E quando proprio non si riesce ad evitare di parlare di fascismo, allora Giorgia potrebbe inserire nel vademecum delle sue giovani marmotte d’Italia il “manifesto degli intellettuali”, che dimostra come, cancellando quel periodo, si cancellerebbe anche un pezzo importante della cultura italiana, da Ungaretti a Treccani, storico fondatore dell’enciclopedia diventata “status symbol”.
Tra i 250 protagonisti del documento, insieme ai già citati Ungaretti e Treccani, Pirandello, Longanesi, lo stesso Spadolini e Bartali tra gli sportivi. In rappresentanza del mondo dello spettacolo Aldo Fabrizi, Walter Chiari, Raimondo Vianello, Ugo Tognazzi, Marcello Mastroianni e Wanda Osiris, di quello della pittura i grandi Maestri Boccioni, Sironi e Balla, per finire con i molti scienziati che oggi sono diventati un simbolo del “Made in Italy” nel mondo, come Guglielmo Marconi.
Allo stesso modo, andrebbe ricordato che l’Italia non sarebbe quella di oggi se, con l’accetta della “cancel culture”, non ci fossero l’Inps e il Cnr oppure se non si fosse fatta largo l’idea di uno sviluppo del mezzo aereo, sia come aviazione militare sia per il trasporto passeggeri. O, ancora peggio, se alcune iniziative non avessero visto neppure la luce, come l’Opera nazionale maternità e infanzia, i Patronati scolastici, i Patti Lateranensi, la Bonifica Integrale, la riforma scolastica e la tutela per le lavoratrici madri.

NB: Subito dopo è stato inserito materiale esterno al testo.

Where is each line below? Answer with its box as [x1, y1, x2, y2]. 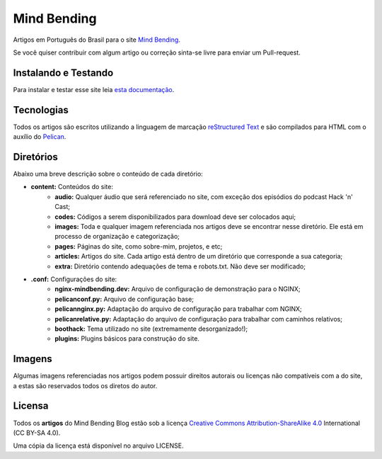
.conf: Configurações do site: [30, 275, 117, 283]
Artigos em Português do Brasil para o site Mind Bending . [13, 35, 180, 44]
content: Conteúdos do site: [30, 183, 113, 191]
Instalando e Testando [13, 67, 114, 79]
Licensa [13, 400, 49, 412]
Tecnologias [13, 103, 69, 116]
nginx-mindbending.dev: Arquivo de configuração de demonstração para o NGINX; [54, 285, 301, 293]
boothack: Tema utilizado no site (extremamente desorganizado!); [54, 324, 248, 333]
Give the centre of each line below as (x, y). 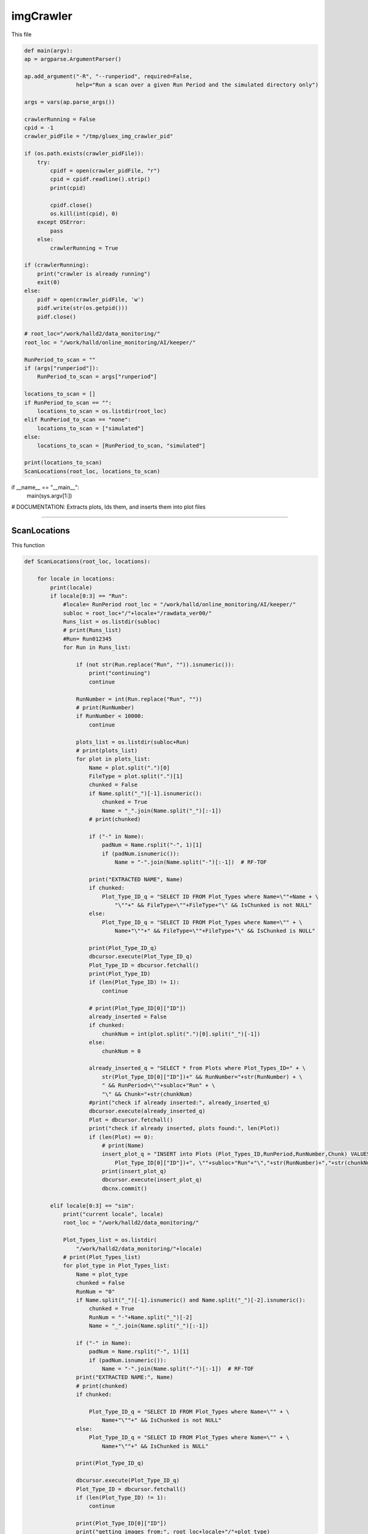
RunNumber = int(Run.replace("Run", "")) (139, 699)
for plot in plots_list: (113, 759)
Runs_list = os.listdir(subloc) (112, 622)
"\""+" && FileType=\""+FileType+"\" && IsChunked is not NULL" (213, 905)
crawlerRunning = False (60, 119)
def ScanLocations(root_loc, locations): (87, 562)
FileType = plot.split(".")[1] (136, 777)
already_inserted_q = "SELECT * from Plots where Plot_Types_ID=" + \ (197, 1068)
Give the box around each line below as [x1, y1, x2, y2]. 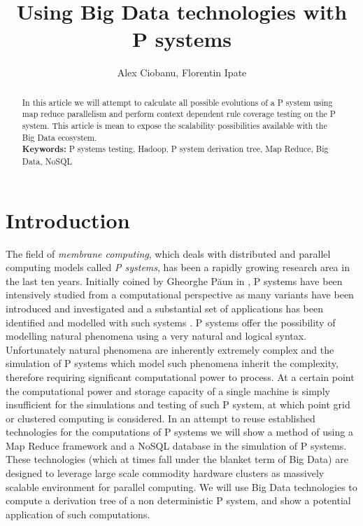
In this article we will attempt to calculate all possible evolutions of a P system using [22, 96, 333, 108]
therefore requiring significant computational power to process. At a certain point [6, 369, 355, 384]
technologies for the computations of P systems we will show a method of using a [6, 424, 353, 439]
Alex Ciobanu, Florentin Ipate [117, 65, 247, 80]
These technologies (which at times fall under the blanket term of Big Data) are [6, 452, 348, 466]
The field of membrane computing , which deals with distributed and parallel [6, 246, 331, 261]
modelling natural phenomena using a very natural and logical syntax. [6, 328, 307, 343]
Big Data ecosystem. [22, 131, 97, 143]
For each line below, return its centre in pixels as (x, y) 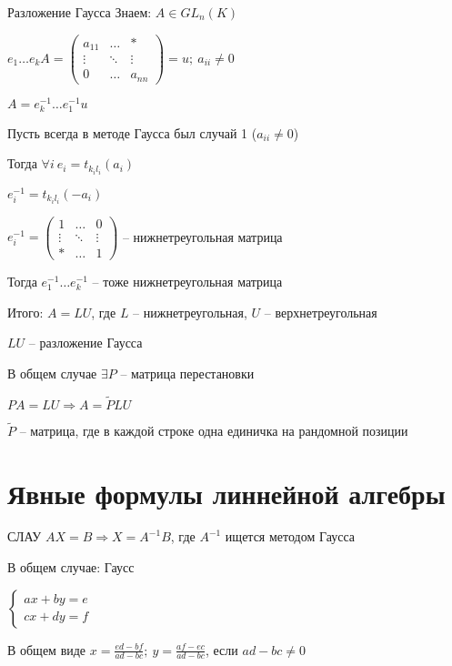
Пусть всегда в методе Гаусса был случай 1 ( (132, 132)
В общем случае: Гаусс (71, 567)
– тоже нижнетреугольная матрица (187, 281)
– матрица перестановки (187, 373)
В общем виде (47, 649)
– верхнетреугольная (321, 312)
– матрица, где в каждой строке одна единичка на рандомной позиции (214, 430)
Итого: (25, 312)
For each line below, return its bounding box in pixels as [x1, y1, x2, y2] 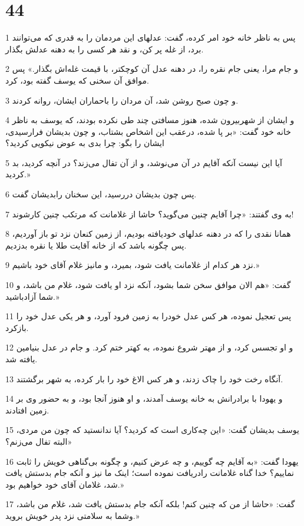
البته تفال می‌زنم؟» [5, 435, 72, 447]
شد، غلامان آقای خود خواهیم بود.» [5, 478, 124, 490]
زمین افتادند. [5, 403, 49, 416]
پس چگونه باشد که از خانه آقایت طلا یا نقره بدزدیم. [5, 239, 187, 251]
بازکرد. [5, 321, 29, 333]
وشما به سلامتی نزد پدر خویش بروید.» [5, 509, 140, 521]
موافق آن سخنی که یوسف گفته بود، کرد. [5, 74, 149, 86]
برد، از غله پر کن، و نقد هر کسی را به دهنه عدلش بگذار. [5, 42, 204, 55]
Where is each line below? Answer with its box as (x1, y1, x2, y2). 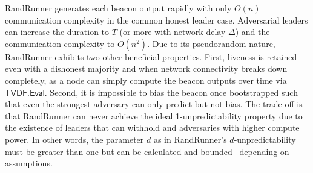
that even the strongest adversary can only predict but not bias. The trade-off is (5, 98, 303, 110)
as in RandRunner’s (153, 133, 227, 145)
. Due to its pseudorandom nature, (147, 37, 275, 49)
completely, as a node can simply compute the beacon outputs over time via (5, 74, 287, 86)
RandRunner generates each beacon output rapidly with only (5, 2, 232, 14)
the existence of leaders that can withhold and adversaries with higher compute (5, 121, 300, 134)
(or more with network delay (119, 25, 226, 38)
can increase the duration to (5, 25, 110, 38)
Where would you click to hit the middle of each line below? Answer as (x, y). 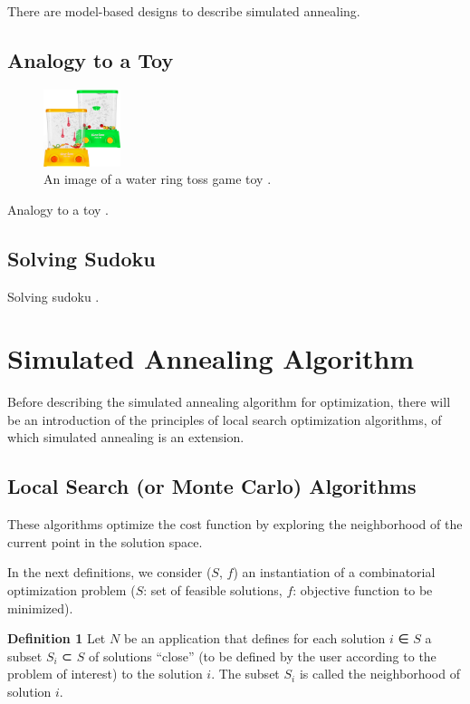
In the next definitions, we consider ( (110, 572)
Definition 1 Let (57, 638)
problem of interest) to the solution (105, 674)
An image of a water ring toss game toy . (158, 179)
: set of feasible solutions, (213, 590)
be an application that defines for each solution (254, 638)
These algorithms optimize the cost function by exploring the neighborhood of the (235, 524)
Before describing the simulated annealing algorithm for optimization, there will (229, 402)
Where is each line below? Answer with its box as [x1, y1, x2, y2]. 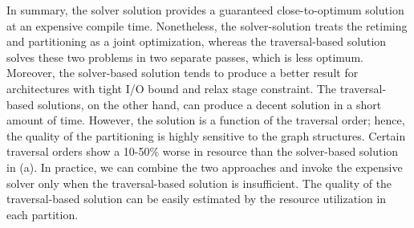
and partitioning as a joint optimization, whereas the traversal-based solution [6, 33, 387, 50]
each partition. [6, 206, 79, 222]
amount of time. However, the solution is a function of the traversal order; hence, [6, 112, 405, 128]
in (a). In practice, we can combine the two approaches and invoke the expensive [6, 158, 403, 175]
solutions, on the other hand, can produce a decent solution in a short [37, 96, 382, 112]
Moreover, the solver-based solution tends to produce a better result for [6, 64, 359, 81]
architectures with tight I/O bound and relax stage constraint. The [6, 79, 337, 96]
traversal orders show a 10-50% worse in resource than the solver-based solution [6, 143, 399, 160]
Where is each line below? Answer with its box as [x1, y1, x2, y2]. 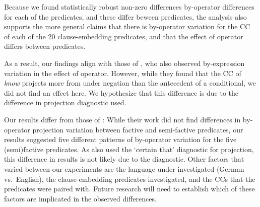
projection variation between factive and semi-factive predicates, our [32, 124, 243, 134]
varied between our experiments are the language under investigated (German [4, 163, 244, 174]
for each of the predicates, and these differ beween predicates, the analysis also [4, 11, 247, 22]
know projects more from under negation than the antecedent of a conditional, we [4, 78, 256, 88]
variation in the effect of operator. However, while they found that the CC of [4, 67, 241, 78]
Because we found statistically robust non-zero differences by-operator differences [4, 2, 254, 12]
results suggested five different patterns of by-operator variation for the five [4, 134, 237, 145]
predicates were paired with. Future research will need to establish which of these [4, 183, 255, 194]
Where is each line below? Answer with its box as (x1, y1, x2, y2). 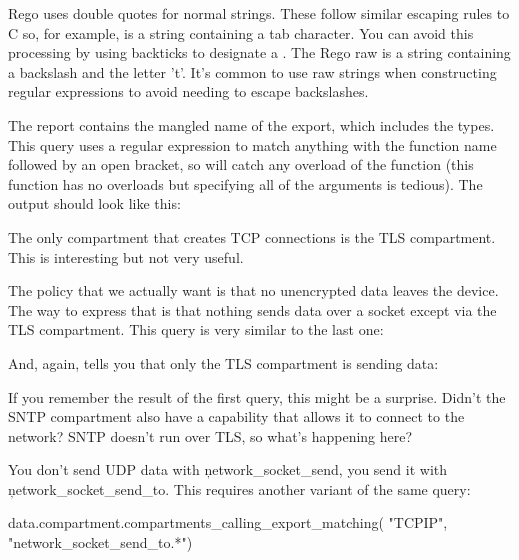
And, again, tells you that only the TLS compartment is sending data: (8, 352, 439, 373)
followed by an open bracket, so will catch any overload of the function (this (8, 154, 474, 175)
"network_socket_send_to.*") (8, 532, 193, 553)
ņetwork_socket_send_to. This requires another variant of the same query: (8, 478, 471, 499)
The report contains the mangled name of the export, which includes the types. (8, 114, 495, 135)
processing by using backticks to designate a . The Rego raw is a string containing (8, 42, 511, 63)
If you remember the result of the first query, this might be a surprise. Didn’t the (8, 386, 506, 407)
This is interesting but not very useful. (8, 246, 244, 267)
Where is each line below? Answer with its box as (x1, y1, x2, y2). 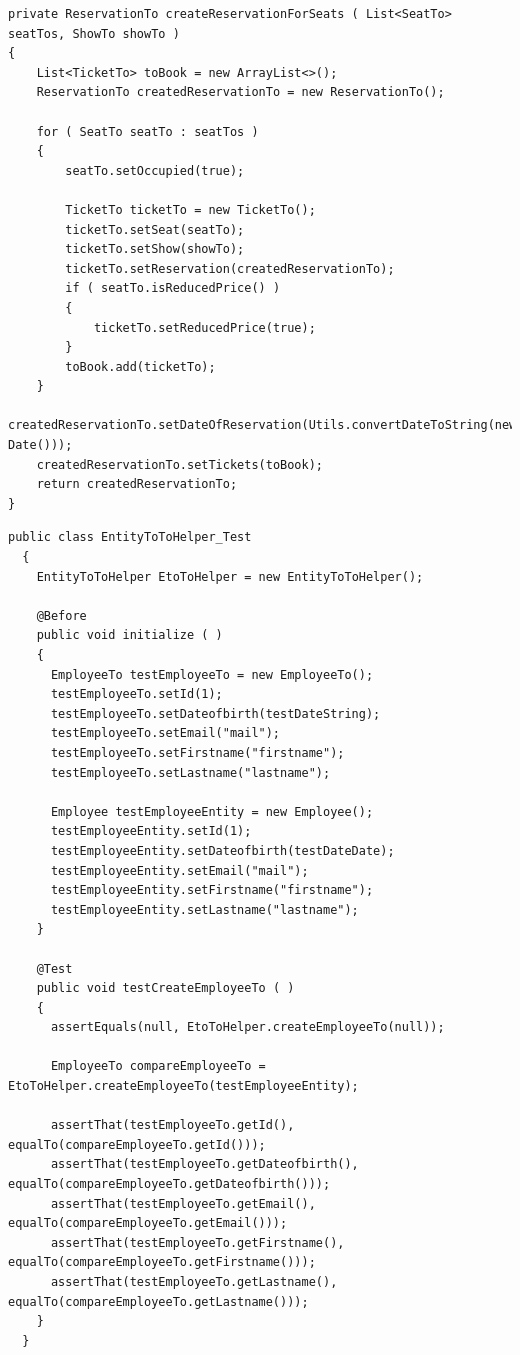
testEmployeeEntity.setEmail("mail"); (50, 863, 309, 878)
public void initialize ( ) (36, 628, 223, 643)
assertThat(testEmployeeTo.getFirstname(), (50, 1235, 345, 1250)
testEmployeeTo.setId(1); (50, 687, 223, 702)
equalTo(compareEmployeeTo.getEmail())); (8, 1216, 288, 1231)
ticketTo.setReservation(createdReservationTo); (65, 261, 395, 276)
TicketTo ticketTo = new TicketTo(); (65, 202, 316, 217)
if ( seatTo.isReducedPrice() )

Non è solo una questione politica o di comunicazione, lo dicono anche gli psicologi: il rischio più grande dell’underdog che supera le aspettative è che non riesca a superare anche le sue paure, chiudendosi così in sé stesso o fra pochi intimi per il terrore di ritornare ad essere, da un momento all’altro, lo svantaggiato di prima. D’altra parte, il rischio è anche quello di volere a tutti i costi restare arroccati sulle proprie posizioni, persino quelle più estreme o incomprensibili, perché – finalmente! – si ha il potere di farlo. Sebbene Giorgia è già oltre tutto questo, i suoi uomini, invece, devono ancora fare il grande salto. Tocca a lei accompagnarli, conducendoli per mano: la sua forza politica si misurerà anche da qui.